But airline orders are starting up again, from commercial airlines and military contracts. That may not be enough good news to make Boeing worth investing in immediately, but it makes it worth keeping an eye on.

Related: How to buy Boeing stock – Will air travel bounce back?


If you’re looking for some reliability in your investments, Coca-Cola (KO) may be the way to go. It pays a reliable dividend of around 3% per year, which is better than the 1.6% yield that the average S&P 500 stock pays.

The beverage company pays out the majority of its net income to investors, according to one analysis. But even for investors who aren’t looking for dividends, Coca-Cola is a profitable company that some analysts expect to be valuable to investors while growing in the coming year.

The share price is up 24% in the last three years. That’s not a slam dunk for blue-chip stocks, but a more recent gain of 22% over a year is news that it’s improving.


Disney (DIS) theme parks have reopened after being closed during most of the coronavirus pandemic, Disney cruises are set to return soon, its streaming service Disney+ keeps offering hit shows, and movie theaters are reopening to show its movies.

Everything seems back on track for Disney, which had a tough time during the pandemic when it fell more than 40% during the coronavirus market crash on March 18, 2020. It has bounced back strongly, with a 4.9% jump to a new high on Feb. 8, 2021.

For dividend seekers, Disney stopped making dividend payments last year after paying 0.88 per share on Jan. 16, 2020. Dividends should come back, Disney CEO Bob Chapek said, as part of its “long-term capital allocation strategy.”

There is some talk of a Disney stock split, so if making it look more affordable is a sign that the stock could then rise faster, then Disney might be a good blue-chip stock to buy.

Related: How to buy Disney stock – Can fairytales come true?


IBM (IBM) is one of those blue-chip stocks that new investors may think of as an old, stodgy company that isn’t doing what many other tech businesses are doing by making money by the fistful as quickly as possible. It can seem like a stock your grandfather owned.

But with its high dividend and low price-to-earnings ratio, IBM can be seen as a bargain blue-chip stock that pays well.

The stock hit a 52-week high in mid-June, which could put some potential investors off who don’t want to buy at a stock’s high point. One factor that could boost the stock higher, however, is its expected spinoff this year of Kyndryl, an IT infrastructure service that has weighed down IBM.

IBM’s price-to-earnings ratio, or P/E, is around 25. That’s the lowest P/E among the 12 blue-chip companies we’ve reviewed. This ratio measures a current share price relative to its per-share earnings. It’s a way to compare companies against each other or to look at their own historical record.

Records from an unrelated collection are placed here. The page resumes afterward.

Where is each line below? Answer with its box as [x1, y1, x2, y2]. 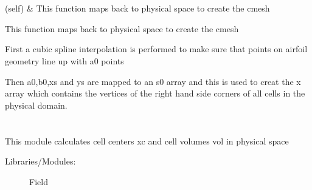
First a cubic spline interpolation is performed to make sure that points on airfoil [5, 42, 308, 55]
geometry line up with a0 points [5, 54, 124, 67]
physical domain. [5, 98, 68, 111]
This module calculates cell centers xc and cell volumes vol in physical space [5, 134, 289, 147]
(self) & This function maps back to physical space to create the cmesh [5, 2, 270, 15]
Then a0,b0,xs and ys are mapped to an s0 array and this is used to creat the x [5, 75, 301, 87]
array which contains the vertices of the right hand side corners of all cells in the [5, 87, 305, 100]
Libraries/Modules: [5, 155, 76, 168]
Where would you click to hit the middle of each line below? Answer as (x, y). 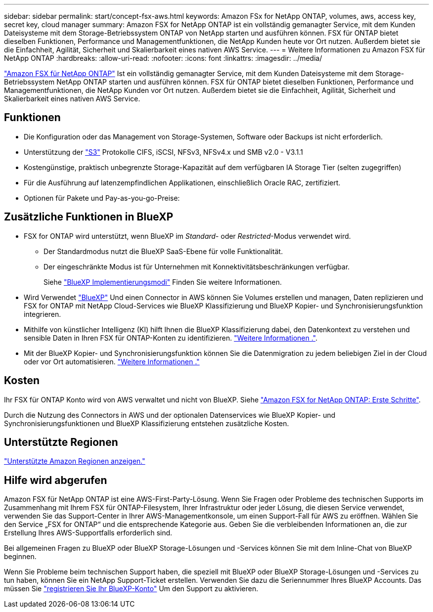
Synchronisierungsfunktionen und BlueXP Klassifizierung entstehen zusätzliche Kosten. (147, 423)
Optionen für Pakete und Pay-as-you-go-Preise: (102, 198)
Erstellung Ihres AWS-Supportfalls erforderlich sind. (88, 533)
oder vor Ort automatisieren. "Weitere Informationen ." (112, 361)
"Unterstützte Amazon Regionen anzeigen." (75, 461)
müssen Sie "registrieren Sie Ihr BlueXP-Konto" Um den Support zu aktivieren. (131, 589)
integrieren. (43, 314)
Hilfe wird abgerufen (56, 480)
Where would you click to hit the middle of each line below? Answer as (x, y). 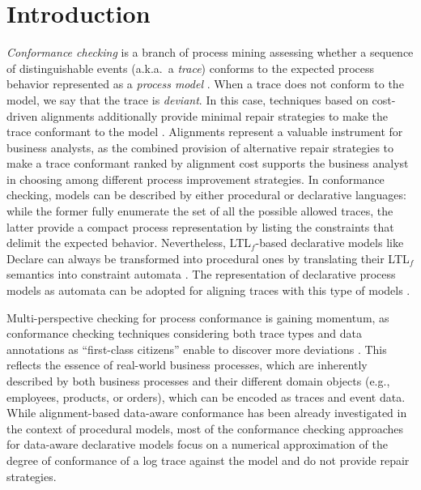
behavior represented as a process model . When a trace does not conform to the (205, 84)
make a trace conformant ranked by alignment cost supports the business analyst (208, 163)
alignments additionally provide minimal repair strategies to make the (215, 115)
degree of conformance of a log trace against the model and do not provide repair (208, 460)
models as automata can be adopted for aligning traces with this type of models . (208, 290)
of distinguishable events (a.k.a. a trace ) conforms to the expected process (190, 68)
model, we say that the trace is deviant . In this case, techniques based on (187, 99)
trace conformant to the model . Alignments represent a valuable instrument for (205, 132)
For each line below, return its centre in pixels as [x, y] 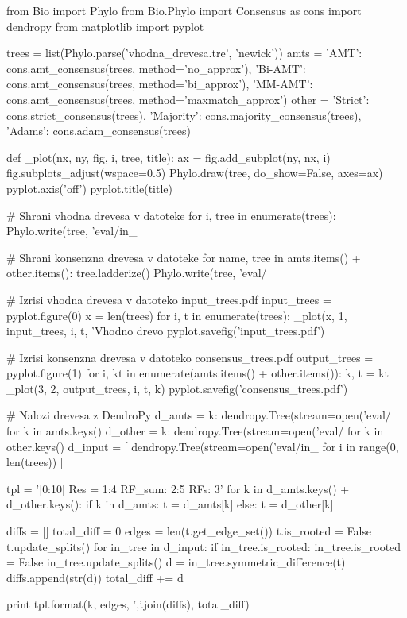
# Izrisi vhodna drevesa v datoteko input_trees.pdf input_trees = [169, 299]
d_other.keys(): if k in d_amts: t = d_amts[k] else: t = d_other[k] [170, 504]
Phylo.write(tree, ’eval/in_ [72, 231]
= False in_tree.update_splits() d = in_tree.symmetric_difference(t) [176, 562]
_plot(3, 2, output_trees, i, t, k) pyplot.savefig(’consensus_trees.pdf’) [177, 388]
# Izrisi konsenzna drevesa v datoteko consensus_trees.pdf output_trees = [190, 357]
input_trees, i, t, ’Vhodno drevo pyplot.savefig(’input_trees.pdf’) [166, 331]
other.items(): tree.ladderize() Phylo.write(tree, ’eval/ [137, 273]
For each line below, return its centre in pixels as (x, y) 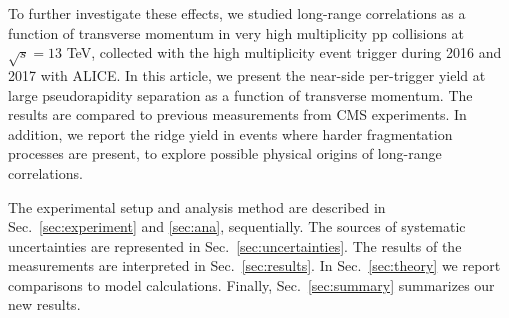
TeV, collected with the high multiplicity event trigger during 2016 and (284, 52)
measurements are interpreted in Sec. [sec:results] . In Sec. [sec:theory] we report (254, 265)
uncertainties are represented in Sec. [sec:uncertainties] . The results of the (235, 245)
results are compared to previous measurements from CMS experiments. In (237, 114)
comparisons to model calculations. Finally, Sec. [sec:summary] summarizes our (251, 284)
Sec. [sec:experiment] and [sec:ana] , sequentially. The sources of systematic (237, 226)
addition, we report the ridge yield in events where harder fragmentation (230, 133)
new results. (44, 304)
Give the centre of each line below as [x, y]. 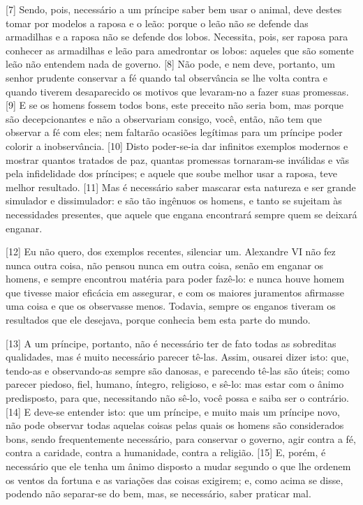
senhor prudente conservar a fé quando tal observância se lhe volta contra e [166, 77]
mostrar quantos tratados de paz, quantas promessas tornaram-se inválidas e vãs [178, 159]
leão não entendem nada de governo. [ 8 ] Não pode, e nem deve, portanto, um [170, 64]
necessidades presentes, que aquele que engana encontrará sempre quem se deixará [181, 214]
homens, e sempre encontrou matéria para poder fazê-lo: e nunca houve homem [175, 279]
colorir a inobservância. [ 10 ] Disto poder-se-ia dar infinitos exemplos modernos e [177, 145]
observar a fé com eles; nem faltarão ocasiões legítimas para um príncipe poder [174, 132]
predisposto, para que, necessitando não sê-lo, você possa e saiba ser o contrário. [178, 398]

A high P/E ratio could mean a stock is overvalued, or that high growth rates are expected by investors. A low P/E can be seen as the stock’s price being undervalued, and thus a bargain for investors.

Johnson & Johnson

For better or worse, you may have heard about Johnson & Johnson (JNJ). The company’s Covid shot paused in April after the U.S. paused the use of its coronavirus vaccine after some patients experienced blood clots. The Johnson & Johnson one-shot dose resumed in June after regulators ruled it was safe.

JNJ doesn’t keep all of its drugs in one basket, however. It’s the No. 1 diversified medical stock by market cap, and three of its segments generated more than three-quarters of the company’s total drug sales in the first quarter of 2021. It also sells medical devices and owns consumer products such as Tylenol, Aveeno, and Listerine.

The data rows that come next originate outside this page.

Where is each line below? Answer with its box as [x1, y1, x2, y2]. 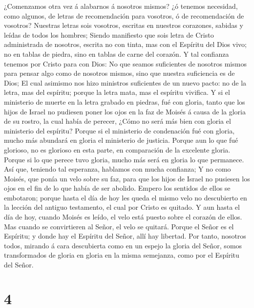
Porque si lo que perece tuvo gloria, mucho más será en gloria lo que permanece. [4, 154, 244, 164]
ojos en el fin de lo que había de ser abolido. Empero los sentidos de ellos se [4, 183, 231, 193]
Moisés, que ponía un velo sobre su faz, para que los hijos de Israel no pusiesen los [4, 173, 250, 183]
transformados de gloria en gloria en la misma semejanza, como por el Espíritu [4, 250, 239, 260]
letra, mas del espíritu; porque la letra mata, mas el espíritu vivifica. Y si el [4, 87, 230, 97]
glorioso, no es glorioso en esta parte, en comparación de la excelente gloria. [4, 144, 231, 154]
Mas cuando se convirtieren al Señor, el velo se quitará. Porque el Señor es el [4, 221, 234, 231]
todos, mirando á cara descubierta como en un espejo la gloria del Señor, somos [4, 240, 242, 250]
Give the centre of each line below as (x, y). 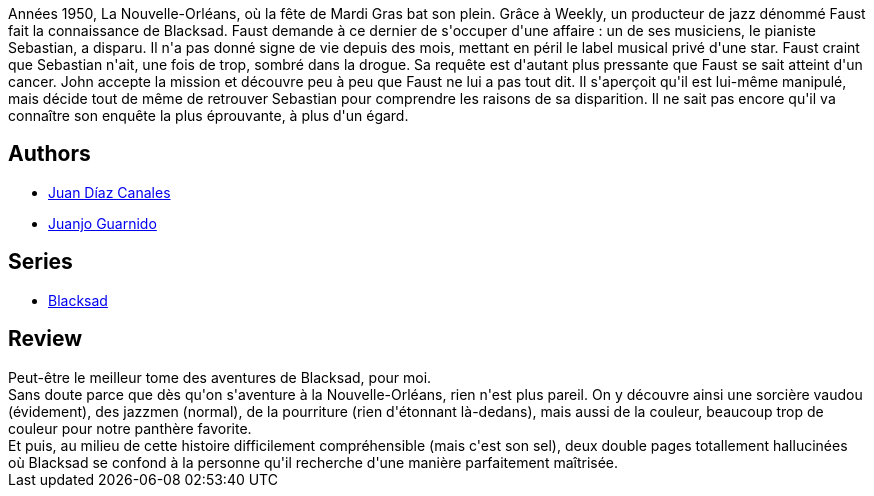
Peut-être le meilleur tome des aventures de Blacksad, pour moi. (220, 377)
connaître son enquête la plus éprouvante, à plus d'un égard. (208, 115)
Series (40, 262)
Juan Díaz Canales (109, 192)
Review (45, 339)
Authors (49, 154)
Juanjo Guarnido (102, 223)
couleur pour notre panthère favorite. (130, 428)
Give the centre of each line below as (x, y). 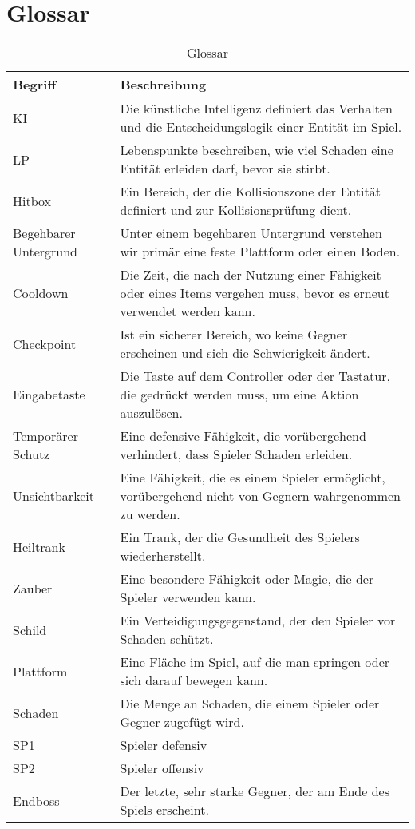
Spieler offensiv (162, 768)
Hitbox (32, 200)
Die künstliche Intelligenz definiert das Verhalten (256, 109)
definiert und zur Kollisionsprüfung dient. (236, 210)
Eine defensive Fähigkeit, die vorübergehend (243, 436)
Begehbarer (44, 233)
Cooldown (41, 293)
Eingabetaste (49, 395)
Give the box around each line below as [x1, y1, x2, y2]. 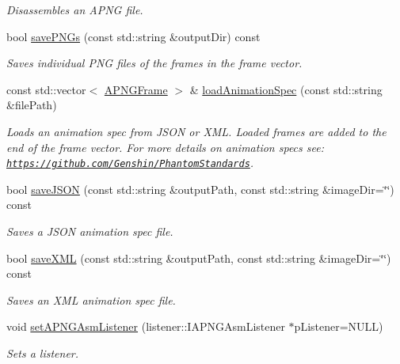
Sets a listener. [6, 344, 79, 361]
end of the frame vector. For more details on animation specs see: [6, 138, 324, 155]
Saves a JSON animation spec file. [6, 223, 173, 239]
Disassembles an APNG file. [6, 2, 143, 17]
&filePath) [6, 97, 57, 113]
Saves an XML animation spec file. [6, 291, 176, 308]
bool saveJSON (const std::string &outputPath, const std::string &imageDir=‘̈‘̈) [6, 180, 394, 197]
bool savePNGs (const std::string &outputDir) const [6, 28, 261, 44]
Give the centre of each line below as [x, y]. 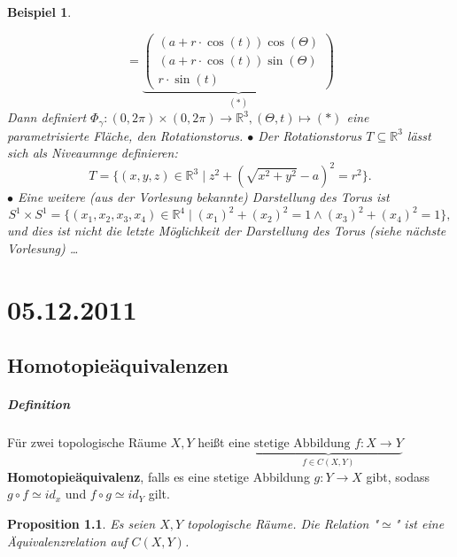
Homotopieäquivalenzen [118, 365]
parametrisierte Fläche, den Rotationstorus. [125, 135]
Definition [39, 404]
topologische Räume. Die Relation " [283, 523]
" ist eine [419, 523]
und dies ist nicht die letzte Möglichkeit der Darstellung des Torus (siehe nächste [227, 231]
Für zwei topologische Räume [87, 442]
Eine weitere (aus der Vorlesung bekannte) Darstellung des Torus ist [204, 197]
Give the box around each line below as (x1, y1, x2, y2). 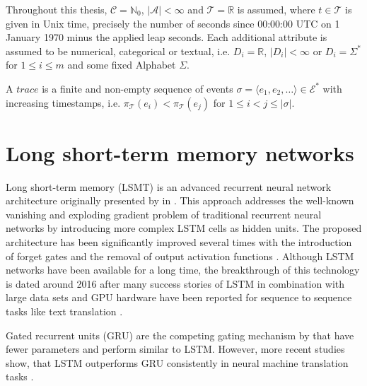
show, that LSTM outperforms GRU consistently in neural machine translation (6, 355, 349, 370)
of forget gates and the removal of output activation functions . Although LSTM (6, 248, 354, 263)
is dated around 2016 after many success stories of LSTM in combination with (6, 276, 345, 291)
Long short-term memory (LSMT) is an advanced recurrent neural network (6, 179, 332, 194)
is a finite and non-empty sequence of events (42, 81, 233, 95)
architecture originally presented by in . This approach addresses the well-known (6, 193, 354, 208)
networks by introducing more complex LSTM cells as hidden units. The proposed (6, 221, 362, 235)
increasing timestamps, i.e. (6, 95, 121, 110)
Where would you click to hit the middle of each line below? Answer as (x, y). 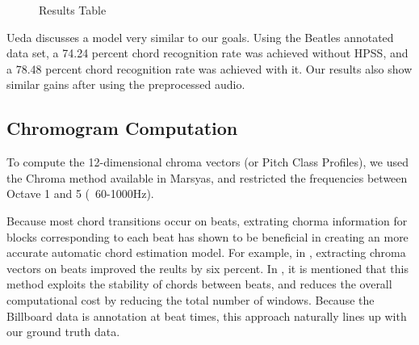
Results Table (73, 10)
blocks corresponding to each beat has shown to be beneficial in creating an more (207, 236)
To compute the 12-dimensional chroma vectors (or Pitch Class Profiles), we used (207, 162)
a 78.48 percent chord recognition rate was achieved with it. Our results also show (209, 68)
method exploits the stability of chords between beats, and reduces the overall (199, 284)
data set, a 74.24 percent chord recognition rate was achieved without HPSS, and (207, 53)
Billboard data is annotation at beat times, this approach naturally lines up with (207, 316)
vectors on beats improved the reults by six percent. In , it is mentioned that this (207, 268)

Johnson & Johnson is the third-biggest company on our list for market cap, behind Microsoft and Amazon. The stock is worth $433 billion and would have to do a little more than double its size to become a $1 trillion company. That’s more common for fast-growing technology companies but is something JNJ could achieve in the next decade, according to The Motley Fool.

Related: How to buy Johnson & Johnson stock


Pharmaceutical company Merck (MRK) is another company that’s making money from COVID-19 treatments. It won a $1.2 billion contract with the U.S. government in June for its experimental Covid pill if the pill is authorized for emergency use. The pill is being tested and is meant to treat mild to moderate Covid in patients with a preexisting condition.

The stock may be worth buying if you’re looking for a deal. Yahoo Finance reported June 5 that at $74.11 per share, Merck stock is estimated to be modestly undervalued.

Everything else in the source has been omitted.